• [The problem]: Your answer must be every line of the data that holds the string "Brewer".

──────── Stored data

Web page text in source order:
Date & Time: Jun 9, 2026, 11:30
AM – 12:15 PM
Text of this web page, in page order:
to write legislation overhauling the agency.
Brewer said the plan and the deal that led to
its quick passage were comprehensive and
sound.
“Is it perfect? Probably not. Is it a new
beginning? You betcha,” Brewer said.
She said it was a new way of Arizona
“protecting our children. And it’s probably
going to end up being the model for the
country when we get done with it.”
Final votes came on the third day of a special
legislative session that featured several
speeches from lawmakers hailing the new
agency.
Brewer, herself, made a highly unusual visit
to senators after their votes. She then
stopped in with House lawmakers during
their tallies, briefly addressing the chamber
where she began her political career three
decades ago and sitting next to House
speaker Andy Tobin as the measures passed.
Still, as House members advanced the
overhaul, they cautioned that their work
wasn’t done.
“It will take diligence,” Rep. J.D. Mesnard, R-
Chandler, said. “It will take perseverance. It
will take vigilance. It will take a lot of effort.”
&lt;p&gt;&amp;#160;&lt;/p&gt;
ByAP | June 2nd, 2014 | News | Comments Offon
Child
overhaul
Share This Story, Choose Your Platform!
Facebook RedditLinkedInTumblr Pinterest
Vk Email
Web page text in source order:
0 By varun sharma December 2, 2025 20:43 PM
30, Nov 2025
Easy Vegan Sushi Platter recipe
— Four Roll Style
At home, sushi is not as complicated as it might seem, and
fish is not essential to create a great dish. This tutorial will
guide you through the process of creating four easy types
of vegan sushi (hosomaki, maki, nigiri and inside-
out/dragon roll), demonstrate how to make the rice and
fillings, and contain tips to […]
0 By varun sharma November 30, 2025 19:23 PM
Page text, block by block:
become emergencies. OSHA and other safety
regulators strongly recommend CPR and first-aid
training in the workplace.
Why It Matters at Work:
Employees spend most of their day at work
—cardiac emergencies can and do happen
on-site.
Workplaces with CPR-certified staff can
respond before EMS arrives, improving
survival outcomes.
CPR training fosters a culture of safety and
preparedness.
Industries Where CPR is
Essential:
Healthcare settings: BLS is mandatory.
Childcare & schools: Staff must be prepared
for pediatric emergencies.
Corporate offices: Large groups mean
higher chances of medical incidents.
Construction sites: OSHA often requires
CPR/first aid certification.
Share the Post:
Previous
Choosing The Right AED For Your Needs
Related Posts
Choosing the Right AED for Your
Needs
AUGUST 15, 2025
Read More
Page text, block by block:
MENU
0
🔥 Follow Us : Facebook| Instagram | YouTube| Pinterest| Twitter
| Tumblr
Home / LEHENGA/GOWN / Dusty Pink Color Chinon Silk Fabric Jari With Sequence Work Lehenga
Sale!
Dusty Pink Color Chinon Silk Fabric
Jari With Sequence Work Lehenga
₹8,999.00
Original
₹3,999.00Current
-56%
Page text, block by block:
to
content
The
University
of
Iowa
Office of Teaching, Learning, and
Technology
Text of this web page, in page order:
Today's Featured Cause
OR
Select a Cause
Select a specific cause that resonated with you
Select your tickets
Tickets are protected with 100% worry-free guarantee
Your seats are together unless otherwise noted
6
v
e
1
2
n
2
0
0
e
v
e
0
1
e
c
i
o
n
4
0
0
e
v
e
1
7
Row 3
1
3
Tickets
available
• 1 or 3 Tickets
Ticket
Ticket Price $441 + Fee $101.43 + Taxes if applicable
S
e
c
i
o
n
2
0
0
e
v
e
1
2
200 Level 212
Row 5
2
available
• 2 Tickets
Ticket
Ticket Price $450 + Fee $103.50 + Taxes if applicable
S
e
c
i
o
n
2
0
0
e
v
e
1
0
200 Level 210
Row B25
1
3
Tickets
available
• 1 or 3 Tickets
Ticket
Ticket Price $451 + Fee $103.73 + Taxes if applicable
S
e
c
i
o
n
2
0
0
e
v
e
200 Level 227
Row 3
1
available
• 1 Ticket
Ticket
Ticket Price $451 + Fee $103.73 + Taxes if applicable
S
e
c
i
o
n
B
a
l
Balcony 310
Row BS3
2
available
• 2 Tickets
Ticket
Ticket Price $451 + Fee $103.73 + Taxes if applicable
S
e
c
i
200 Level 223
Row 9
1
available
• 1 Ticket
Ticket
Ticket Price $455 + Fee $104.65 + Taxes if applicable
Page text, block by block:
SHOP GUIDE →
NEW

────────────────

• [Solution to this problem]:
Brewer said the plan and the deal that led to
beginning? You betcha,” Brewer said.
Brewer, herself, made a highly unusual visit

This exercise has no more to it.